Closed Trinkle23897 closed 4 years ago
I'm having the same issue. I haven't fixed it yet.
I attached torch.autograd.detect_anomaly()
to the main training loop, and it detected a NaN error in the value prediction network of SAC here.
Since you later mask the NaNs and Infs, it's hard to say if that's related or not. It seems unlikely with the gradient clipping, that the forward models would completely and suddenly diverge/collapse. It seems like more likely that there is an issue with the NaN/Inf masking -- and we're predicting next state from a NaN/Inf state.
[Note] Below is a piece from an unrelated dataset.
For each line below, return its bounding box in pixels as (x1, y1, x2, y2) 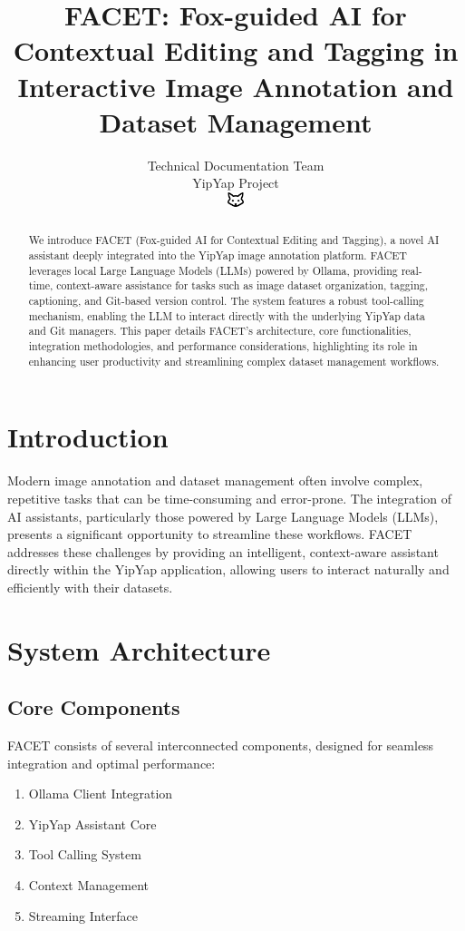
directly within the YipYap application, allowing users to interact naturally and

What confuses me is that there is a check and a warning for this in imagination.py
, but no way to safely handle it.
I have experienced this issue only once before and after investigating I convinced myself that it is due to "bad luck" in the warm-up data, so I am surprised that you experienced that you say that "almost each of the experiment would crash". The underlying problem is that the policy exploits the models "dreaming" absurdly high rewards, which leads, presumably, to huge V/Q-values and infs/nans, eventually. If we use verbosity=3
, you can see something like that:
13:09:46 | INFO | episode | step_reward. mean: 24353.95 +- 150840.66 [-2.67, 1368097.62]
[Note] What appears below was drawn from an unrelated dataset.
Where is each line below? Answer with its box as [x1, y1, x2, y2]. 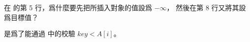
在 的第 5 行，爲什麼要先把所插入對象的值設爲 [4, 2, 152, 12]
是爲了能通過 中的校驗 [4, 28, 75, 39]
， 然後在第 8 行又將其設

13:09:46 | INFO | episode | step_reward. mean: 28201.39 +- 190058.91 [-2.59, 1855795.25]
13:09:46 | INFO | episode | step_reward. mean: 35032.18 +- 254233.11 [-3.30, 2684573.50]
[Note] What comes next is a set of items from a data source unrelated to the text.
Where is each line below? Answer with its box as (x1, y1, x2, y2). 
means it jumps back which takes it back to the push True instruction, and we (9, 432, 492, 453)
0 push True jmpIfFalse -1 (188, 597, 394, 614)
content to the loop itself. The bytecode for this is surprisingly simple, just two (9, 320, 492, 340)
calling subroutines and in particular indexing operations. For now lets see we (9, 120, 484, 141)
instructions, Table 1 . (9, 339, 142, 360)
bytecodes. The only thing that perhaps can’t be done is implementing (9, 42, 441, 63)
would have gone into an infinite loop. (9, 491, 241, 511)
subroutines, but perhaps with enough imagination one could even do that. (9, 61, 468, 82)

13:09:46 | INFO | episode | step_reward. mean: 23426.37 +- 140640.00 [-3.38, 1202750.00]
13:09:46 | INFO | episode | step_reward. mean: 33987.25 +- 220136.44 [-3.05, 2216282.00]
13:09:47 | INFO | episode | step_reward. mean: 51998.88 +- 368336.62 [-2.80, 3857665.00]
13:09:47 | INFO | episode | step_reward. mean: 84999.31 +- 573147.12 [-2.47, 5745555.00]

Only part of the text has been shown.